# sys-fs/udev-200 and firmware-loader USE flag

## depontius

Todays's update brings in sys-fs/udev-200, and I see the new USE flag "firmware-loader".  Though in the ebuild it's specified as "+firmware-loader" for me it came up with a default value of "-firmware-loader".  Checking the USE flag descriptions, it says that this controls the user-space firmware loader, and is deprecated in favor or the in-kernel firmware loader present on 3.8+ kernels.  I tweaked it on in /etc/portage/package.use.
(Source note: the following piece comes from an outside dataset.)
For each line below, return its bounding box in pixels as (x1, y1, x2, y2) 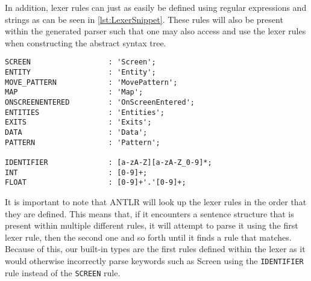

Since gentoo-sources-3.8.x is not yet marked stable, I don't think that having this default off is appropriate, yet.  It should default to on while 3.7.x is the current stable kernel, and possibly for a while beyond that.  Not everyone updates their kernel on release day.

----------

## SamuliSuominen

That's why it's enabled by default in the ebuild. Only reason why it would show up as disabled is if you configured it to be, by using USE="-*" or USE="-firmware-loader" or /etc/portage/package.use entry.

We don't have any plans in disabling the userspace loader by default anytime soon. That's not likely to be this year.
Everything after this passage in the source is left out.